Making Room for Political Diversity in the Workplace

At the end of every election season, it’s ever more clear: we live in a time of political divisiveness in our general culture.

When we are at work, how do we listen to and speak with each other about potentially polarizing topics, where our political affiliations tap into our sometimes very different personal beliefs?

The workplace isn’t center stage for political discussions. However, as in all places where we spend time with others, the workplace functions best when it’s able to accommodate a diversity of beliefs.

Here are some key ways to allow for political diversity at work, and how to keep political discussions from damaging your workplace culture:

  • Create cultures of political diversity, not political division.

    The more we fear our political divisions, the more we nourish a culture of fear. If a political discussion breaks out at a meeting, and tension enters the room, receive the tension. Try not shutting the conversation down, but framing it: “I see that Jane believes X. I see that Sam believes Y. We need to move away from this at the moment, but let’s remember that we respect and allow for political diversity here.” When managers frame difficult conversations this way, it shows others how to frame them.

  • Model accountability.

    Part of accountability is acknowledging that our behavior creates experiences for others. Accountability is first a reflective internal process (“How did I handle that moment?) and then a receptive external communication skill (“Hey, I think I handled that moment wrong. How could I have framed it better?”) The more you put your own accountability into the work environment, the more your workplace will be able to accommodate a diversity of political opinions in a respectful way. 

  • Being professional means being a real person.

    Everyone wants to be seen and heard, no matter what kind of workplace you have — hybrid, remote, or in-person. Being “professional” doesn’t mean closing off what’s important to you, personally, from your teams. Model and create a culture of sharing who you are in appropriate, contained moments. Differences, including political ones, will come to light: recognize these differences, but don’t give them the spotlight.

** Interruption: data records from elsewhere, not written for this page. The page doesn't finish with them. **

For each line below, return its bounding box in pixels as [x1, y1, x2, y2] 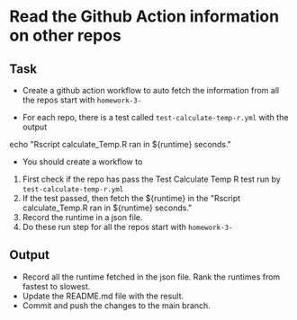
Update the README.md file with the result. [22, 290, 184, 301]
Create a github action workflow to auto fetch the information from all [22, 85, 280, 95]
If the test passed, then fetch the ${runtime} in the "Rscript [22, 193, 241, 203]
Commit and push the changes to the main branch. [22, 299, 211, 311]
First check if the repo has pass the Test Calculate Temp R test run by [22, 173, 281, 184]
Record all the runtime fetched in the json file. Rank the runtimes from [22, 271, 281, 282]
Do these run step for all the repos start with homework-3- [22, 222, 233, 232]
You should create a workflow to [22, 156, 143, 167]

  • Align your common goals and your organization’s Cultural Beliefs.

    The key is to keep your people aligned on the reason why you are working together: to achieve the organizational purpose, drive toward targeted results, and model your organization’s Cultural Beliefs. Political beliefs or a discussion of them should never overtake your workplace culture and its purpose. But differences held by people, and practicing recognizing those differences, needs to be given a place. This practice can, in turn, strengthen a workplace culture.

Part of any work culture is learning how to navigate the complex issues of our larger world within the workplace ecosystem. Healthy cultures embrace complexity. Cultures that aim to suppress all expression of political differences, or can’t support a diversity of political perspectives, tend to defer and amplify actual conflict, instead of productively addressing it. And avoiding complex issues altogether is just that: avoidant.